I’ve gone to their forums only to receive a response from the Google representatives that basically says, “Yeah, we see sites mis-flagged all the time. We don’t have to partner with every site. Deal with it.” That’s not okay, especially if these bots are the same ones that are cataloging online information for most of the world.

Scott (profile) says:

Re: Facing a Similar Rejection with No Recourse

I having similar problem with Youtube,I had an account terminated 2 years for false community guideline strikes that I cause much of ruckus that you strikes an appeal them. But the videos in question were just mirrors of other people’s video that I subscribe to the wanted their videos mirrored due to being removed falsely.
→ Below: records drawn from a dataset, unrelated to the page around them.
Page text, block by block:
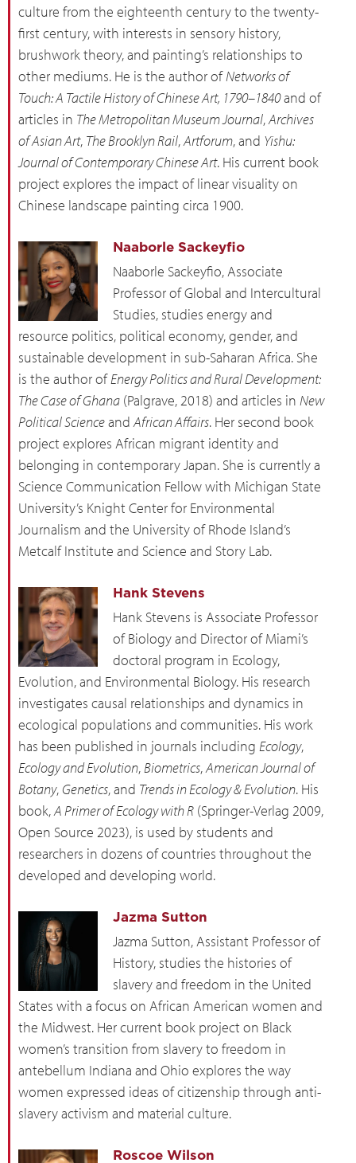
culture from the eighteenth century to the twenty-
first century, with interests in sensory history,
brushwork theory, and painting’s relationships to
other mediums. He is the author ofNetworks of
Touch: A Tactile History of Chinese Art, 1790–1840and of
articles in The Metropolitan Museum Journal,Archives
of Asian Art, The Brooklyn Rail,Artforum, and Yishu:
Journal of Contemporary Chinese Art. His current book
project explores the impact of linear visuality on
Chinese landscape painting circa 1900.
Naaborle Sackeyfio
Naaborle Sackeyfio, Associate
Professor of Global and Intercultural
Studies, studies energy and
resource politics, political economy, gender, and
sustainable development in sub-Saharan Africa. She
is the author ofEnergy Politics and Rural Development:
The Case of Ghana (Palgrave, 2018) and articles in New
Political ScienceandAfrican Affairs. Her second book
project explores African migrant identity and
belonging in contemporary Japan. She is currently a
Science Communication Fellow with Michigan State
University’s Knight Center for Environmental
Journalism and the University of Rhode Island’s
Metcalf Institute and Science and Story Lab.
Hank Stevens
Hank Stevens is Associate Professor
of Biology and Director of Miami’s
doctoral program in Ecology,
Evolution, and Environmental Biology. His research
investigates causal relationships and dynamics in
ecological populations and communities. His work
has been published in journals including Ecology,
Ecology and Evolution,Biometrics,American Journal of
Botany, Genetics, and Trends in Ecology & Evolution. His
book,A Primer of Ecology with R (Springer-Verlag 2009,
Open Source 2023), is used by students and
researchers in dozens of countries throughout the
developed and developing world.
Jazma Sutton
Jazma Sutton, Assistant Professor of
History, studies the histories of
slavery and freedom in the United
States with a focus on African American women and
the Midwest. Her current book project on Black
women’s transition from slavery to freedom in
antebellum Indiana and Ohio explores the way
women expressed ideas of citizenship through anti-
slavery activism and material culture.
Roscoe Wilson
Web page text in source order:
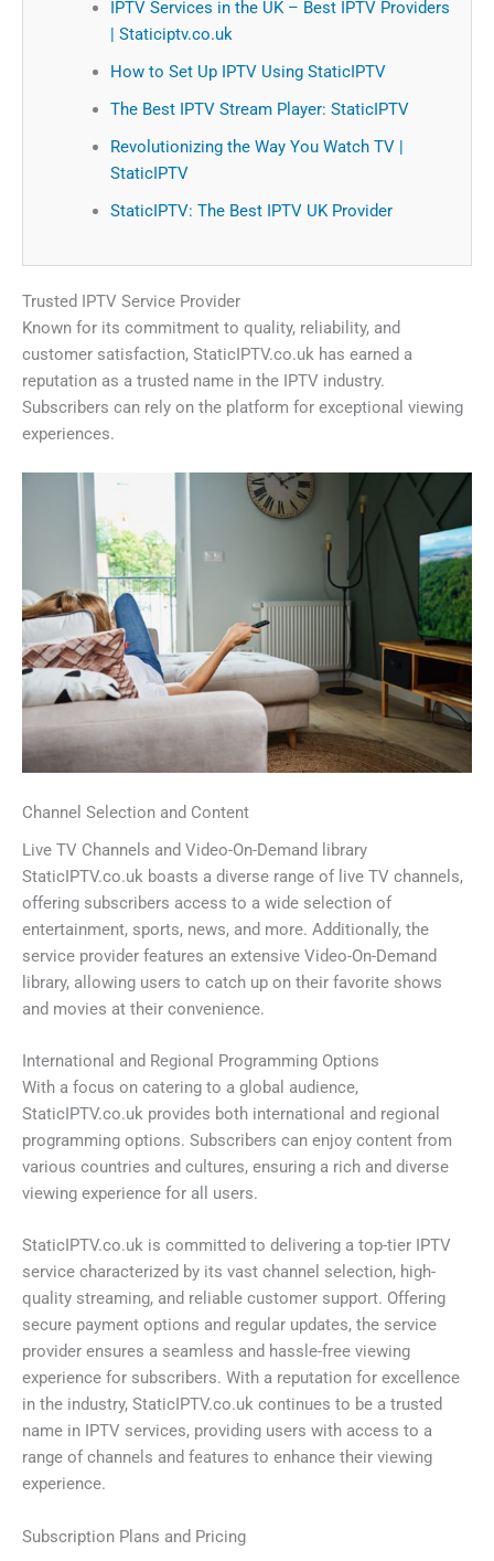
IPTV Services in the UK – Best IPTV Providers
| Staticiptv.co.uk
How to Set Up IPTV Using StaticIPTV
The Best IPTV Stream Player: StaticIPTV
Revolutionizing the Way You Watch TV |
StaticIPTV
StaticIPTV: The Best IPTV UK Provider
Trusted IPTV Service Provider
Known for its commitment to quality, reliability, and
customer satisfaction, StaticIPTV.co.uk has earned a
reputation as a trusted name in the IPTV industry.
Subscribers can rely on the platform for exceptional viewing
experiences.
Channel Selection and Content
Live TV Channels and Video-On-Demand library
StaticIPTV.co.uk boasts a diverse range of live TV channels,
offering subscribers access to a wide selection of
entertainment, sports, news, and more. Additionally, the
service provider features an extensive Video-On-Demand
library, allowing users to catch up on their favorite shows
and movies at their convenience.
International and Regional Programming Options
With a focus on catering to a global audience,
StaticIPTV.co.uk provides both international and regional
programming options. Subscribers can enjoy content from
various countries and cultures, ensuring a rich and diverse
viewing experience for all users.
StaticIPTV.co.uk is committed to delivering a top-tier IPTV
service characterized by its vast channel selection, high-
quality streaming, and reliable customer support. Offering
secure payment options and regular updates, the service
provider ensures a seamless and hassle-free viewing
experience for subscribers. With a reputation for excellence
in the industry, StaticIPTV.co.uk continues to be a trusted
name in IPTV services, providing users with access to a
range of channels and features to enhance their viewing
experience.
Subscription Plans and Pricing

Richard Senecal (user link) says:

They treated me the same

Well, this is not a unusual story. I’m a Haitian independent filmmaker with over 20-year worth of all kind of film and video works. Three years ago I started a website to let people freely stream some of my own archives (films I made and own) while monetizing with advertisement.
I was just banned from the Adsense program for copyright infringement of my own work. I guess unless you post amateurish videos you are at risk for this kind of thing. I tried an appeal after removing some stuff that might look suspicious to their eyes (although perfectly legitimate) but I have not much hope of recovering my account. Not to mention that I never had and I’m not aware of any DCMA takedown notice.